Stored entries
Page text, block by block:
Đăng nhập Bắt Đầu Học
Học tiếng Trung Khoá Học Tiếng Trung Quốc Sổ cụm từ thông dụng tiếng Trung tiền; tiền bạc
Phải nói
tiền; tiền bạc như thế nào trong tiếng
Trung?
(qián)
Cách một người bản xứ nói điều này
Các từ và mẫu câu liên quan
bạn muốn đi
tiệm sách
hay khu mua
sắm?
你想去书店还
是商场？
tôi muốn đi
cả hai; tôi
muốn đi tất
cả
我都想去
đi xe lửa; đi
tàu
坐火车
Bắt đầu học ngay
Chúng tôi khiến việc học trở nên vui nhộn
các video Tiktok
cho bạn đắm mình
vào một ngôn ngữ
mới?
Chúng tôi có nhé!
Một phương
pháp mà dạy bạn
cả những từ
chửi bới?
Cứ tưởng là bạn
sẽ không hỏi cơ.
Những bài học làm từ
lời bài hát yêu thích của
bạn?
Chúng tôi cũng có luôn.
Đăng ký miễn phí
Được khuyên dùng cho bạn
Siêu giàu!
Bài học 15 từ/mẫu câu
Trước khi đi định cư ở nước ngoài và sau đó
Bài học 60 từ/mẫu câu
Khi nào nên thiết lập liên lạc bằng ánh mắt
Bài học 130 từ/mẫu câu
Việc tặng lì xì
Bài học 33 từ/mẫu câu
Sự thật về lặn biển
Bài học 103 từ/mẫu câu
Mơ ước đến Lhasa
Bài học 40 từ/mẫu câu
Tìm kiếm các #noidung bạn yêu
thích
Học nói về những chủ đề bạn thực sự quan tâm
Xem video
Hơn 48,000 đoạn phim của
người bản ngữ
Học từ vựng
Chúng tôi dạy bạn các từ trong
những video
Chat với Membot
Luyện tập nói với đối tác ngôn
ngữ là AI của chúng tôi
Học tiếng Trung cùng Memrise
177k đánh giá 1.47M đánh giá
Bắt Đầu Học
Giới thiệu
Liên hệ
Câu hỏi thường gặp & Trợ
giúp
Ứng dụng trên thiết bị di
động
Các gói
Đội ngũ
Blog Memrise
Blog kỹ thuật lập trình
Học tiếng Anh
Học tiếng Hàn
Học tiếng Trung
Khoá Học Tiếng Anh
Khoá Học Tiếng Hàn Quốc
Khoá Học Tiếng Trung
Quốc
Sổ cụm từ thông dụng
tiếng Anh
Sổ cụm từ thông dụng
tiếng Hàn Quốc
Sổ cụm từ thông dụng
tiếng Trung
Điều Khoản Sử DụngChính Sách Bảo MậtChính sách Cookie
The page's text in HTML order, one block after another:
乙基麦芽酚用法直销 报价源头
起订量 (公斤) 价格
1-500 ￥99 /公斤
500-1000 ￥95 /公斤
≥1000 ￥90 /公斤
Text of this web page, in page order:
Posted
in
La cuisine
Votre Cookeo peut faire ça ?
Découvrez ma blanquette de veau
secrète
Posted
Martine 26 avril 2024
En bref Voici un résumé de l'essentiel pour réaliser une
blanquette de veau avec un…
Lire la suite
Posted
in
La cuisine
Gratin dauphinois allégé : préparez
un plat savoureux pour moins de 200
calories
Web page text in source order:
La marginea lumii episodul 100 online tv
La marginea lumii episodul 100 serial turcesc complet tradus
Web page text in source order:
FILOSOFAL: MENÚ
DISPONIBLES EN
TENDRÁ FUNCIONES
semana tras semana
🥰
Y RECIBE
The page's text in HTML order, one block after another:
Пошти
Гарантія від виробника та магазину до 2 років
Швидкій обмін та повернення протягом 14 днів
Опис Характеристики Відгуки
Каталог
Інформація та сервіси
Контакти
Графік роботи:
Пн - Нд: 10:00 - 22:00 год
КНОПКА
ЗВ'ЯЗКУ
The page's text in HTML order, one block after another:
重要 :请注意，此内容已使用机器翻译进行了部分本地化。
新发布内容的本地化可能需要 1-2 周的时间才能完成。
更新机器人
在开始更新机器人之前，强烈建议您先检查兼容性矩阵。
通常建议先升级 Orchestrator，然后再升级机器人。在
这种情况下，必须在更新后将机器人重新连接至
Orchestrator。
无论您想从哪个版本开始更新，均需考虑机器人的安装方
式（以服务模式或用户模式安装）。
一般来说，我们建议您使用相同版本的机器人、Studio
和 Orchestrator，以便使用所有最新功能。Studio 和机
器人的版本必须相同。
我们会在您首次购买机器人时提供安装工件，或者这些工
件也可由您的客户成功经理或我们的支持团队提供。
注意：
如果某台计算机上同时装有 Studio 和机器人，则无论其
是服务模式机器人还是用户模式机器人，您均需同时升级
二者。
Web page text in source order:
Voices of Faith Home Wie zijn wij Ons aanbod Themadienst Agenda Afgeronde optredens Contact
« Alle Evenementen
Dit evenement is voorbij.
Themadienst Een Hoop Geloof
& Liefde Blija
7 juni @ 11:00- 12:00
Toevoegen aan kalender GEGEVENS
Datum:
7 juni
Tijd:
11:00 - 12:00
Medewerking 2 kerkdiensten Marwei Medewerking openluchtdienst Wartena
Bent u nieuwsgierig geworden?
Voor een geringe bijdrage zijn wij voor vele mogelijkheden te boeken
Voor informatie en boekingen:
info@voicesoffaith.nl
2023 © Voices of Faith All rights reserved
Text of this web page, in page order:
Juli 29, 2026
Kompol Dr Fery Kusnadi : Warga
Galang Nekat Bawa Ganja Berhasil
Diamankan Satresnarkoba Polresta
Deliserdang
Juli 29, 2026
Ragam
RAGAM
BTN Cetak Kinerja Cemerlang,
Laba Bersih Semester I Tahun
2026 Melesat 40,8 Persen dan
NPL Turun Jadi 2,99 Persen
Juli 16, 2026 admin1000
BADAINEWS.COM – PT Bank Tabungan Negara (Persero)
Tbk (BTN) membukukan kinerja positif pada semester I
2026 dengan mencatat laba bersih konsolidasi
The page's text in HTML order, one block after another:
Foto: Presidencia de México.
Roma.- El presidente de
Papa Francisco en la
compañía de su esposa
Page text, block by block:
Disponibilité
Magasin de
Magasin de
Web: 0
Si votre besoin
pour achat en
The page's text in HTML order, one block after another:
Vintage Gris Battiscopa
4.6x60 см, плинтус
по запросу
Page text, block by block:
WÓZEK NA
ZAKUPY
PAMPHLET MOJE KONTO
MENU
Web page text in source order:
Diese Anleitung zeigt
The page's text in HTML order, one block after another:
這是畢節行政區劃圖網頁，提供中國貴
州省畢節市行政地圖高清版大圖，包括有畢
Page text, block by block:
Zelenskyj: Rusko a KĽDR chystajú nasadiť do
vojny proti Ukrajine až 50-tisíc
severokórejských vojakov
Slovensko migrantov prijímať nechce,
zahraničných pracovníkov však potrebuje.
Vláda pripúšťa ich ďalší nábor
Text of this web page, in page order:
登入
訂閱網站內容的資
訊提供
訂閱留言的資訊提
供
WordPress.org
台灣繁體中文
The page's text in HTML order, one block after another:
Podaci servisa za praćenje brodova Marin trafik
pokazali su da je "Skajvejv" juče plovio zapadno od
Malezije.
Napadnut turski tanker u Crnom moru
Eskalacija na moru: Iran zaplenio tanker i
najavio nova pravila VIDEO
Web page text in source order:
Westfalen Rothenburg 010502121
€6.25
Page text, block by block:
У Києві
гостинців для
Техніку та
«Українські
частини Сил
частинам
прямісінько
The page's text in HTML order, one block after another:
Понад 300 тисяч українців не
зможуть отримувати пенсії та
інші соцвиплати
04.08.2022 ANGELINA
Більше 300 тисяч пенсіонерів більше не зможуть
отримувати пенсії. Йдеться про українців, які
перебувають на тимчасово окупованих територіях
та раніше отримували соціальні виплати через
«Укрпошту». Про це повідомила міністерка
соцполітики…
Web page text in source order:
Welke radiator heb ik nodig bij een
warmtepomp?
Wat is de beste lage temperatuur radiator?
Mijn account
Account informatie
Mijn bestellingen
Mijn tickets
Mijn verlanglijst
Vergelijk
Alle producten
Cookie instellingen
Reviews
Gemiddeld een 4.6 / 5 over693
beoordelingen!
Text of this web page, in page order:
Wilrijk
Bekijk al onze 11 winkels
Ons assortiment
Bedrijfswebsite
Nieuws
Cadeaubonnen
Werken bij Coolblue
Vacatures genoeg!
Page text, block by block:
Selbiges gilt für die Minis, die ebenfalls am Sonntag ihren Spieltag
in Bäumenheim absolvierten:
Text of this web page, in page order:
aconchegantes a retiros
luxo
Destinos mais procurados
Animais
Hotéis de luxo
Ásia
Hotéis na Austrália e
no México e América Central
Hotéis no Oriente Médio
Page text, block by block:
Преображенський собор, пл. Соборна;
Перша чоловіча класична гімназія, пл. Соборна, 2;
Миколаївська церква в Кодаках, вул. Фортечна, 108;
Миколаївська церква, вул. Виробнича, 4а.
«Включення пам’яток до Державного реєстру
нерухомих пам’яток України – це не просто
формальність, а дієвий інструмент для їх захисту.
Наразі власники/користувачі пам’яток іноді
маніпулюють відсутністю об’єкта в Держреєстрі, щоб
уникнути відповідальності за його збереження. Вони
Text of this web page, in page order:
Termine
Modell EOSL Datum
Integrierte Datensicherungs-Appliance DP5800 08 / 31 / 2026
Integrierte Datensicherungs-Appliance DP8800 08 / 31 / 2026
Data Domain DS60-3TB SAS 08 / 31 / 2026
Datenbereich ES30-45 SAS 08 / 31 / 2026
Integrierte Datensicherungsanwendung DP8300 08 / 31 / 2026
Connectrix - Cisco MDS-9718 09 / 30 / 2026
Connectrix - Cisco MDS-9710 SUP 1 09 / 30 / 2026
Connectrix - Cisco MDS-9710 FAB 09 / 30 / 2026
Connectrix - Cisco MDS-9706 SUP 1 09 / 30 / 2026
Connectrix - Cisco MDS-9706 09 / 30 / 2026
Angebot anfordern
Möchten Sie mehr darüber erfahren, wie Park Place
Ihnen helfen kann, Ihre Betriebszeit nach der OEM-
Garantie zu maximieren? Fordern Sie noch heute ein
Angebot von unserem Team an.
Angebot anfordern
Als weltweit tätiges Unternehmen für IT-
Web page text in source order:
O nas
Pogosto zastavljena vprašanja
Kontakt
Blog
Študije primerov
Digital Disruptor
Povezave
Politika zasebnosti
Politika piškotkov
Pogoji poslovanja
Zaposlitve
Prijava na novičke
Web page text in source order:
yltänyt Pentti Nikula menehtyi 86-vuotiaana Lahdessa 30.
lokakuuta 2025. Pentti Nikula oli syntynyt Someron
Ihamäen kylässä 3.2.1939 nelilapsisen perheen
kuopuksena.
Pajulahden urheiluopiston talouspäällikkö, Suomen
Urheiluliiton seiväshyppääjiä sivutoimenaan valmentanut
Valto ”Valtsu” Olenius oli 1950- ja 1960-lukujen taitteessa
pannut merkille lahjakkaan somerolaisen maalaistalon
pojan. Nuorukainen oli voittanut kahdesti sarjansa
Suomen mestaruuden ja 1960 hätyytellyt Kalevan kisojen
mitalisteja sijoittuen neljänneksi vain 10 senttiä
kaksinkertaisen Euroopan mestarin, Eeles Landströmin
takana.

__PROBLEM TO WORK ON__: Give back exactly the lines above starting at the line where "Wat is de beste lage temperatuur radiator?" appears and ending at the line where "Cadeaubonnen" appears, both included, with no other lines.

__SOLUTION TO THIS EXERCISE__:
Wat is de beste lage temperatuur radiator?
Mijn account
Account informatie
Mijn bestellingen
Mijn tickets
Mijn verlanglijst
Vergelijk
Alle producten
Cookie instellingen
Reviews
Gemiddeld een 4.6 / 5 over693
beoordelingen!
Text of this web page, in page order:
Wilrijk
Bekijk al onze 11 winkels
Ons assortiment
Bedrijfswebsite
Nieuws
Cadeaubonnen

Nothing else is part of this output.